As for how to approach the problem in view of all this... Consider this: for any particular problem of complexity N, there are N - 1 levels of complexity below it, which may fail to make accurate predictions due to oversimplification. And then there's an infinity of complexity levels above N, which may fail to make accurate predictions due to overfitting. So it makes sense to start with simple theories, and keep adding complexity as new observations arrive, and gradually improve the predictions we make, until we have the simplest theory we can which still produces low errors when predicting new observations.
I say low errors because to truly match all observations would certainly be overfitting! So there at the end we have the same problem again, where we trade off accuracy on current data against overfitting errors on future data... Simple (higher errors) versus complex (higher overfitting)... At the end of the process, only empiricism can help us find the theory that produces the lowest error on future data!
This is one possibility. Another, MUCH more common in practice, is that your NN overfitted the in-sample data and so trivially failed at out-of-sample forecasting.
To figure out the complexity of the process you're trying to model, you first need to be able to separate features of that process from noise and this is far from a trivial exercise.
This is more along the lines of what I was thinking. Most instances of complexity that seem like they're good are in practice going to be versions of overfitting to noise. Or, perhaps stated more concisely and powerfully, noise and simplicity are opposites (information entropy), thus if we dislike noise we should like simplicity. Does this seem like a reasonable perspective?
Not quite. Noise and simplicity are not opposites.
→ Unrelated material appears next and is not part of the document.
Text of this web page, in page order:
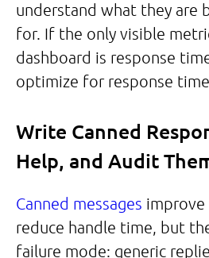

I would say that the amount of noise in the data (along with the amount of data) imposes a limit, an upper bound, on the complexity that you can credibly detect.
Basically, if your data is noisy you are forced to consider only low-complexity models.
Can you elaborate on why you think it's a boundary, not an opposite? I still feel like it's an opposite. My impression, from self-study, is that randomness in information means the best way to describe eg a sequence of coin flips is to copy the sequence exactly, there is no algorithm or heuristic that allows you to describe the random information more efficiently, like "all heads" or "heads, tails, heads, tails, etc." That sort of efficient description of information seems identical to simplicity to me. If randomness is defined as the absence of simplicity...
I guess maybe all of this is compatible with an upper bound understanding, though. What is there that distinguishes the upper bound understanding from my "opposites" understanding, that goes your way?
Noise is not randomness. What is "noise" depends on the context, but generally it means the part of the signal that we are not interested in and do not care about other than that we'd like to get rid of it.
But we may be talking in different frameworks. If you define simplicity as the opposite (or inverse) of Kolmogorov complexity and if you define noise as something that increases the Kolmogorov complexity then yes, they are kinda opposite by definition.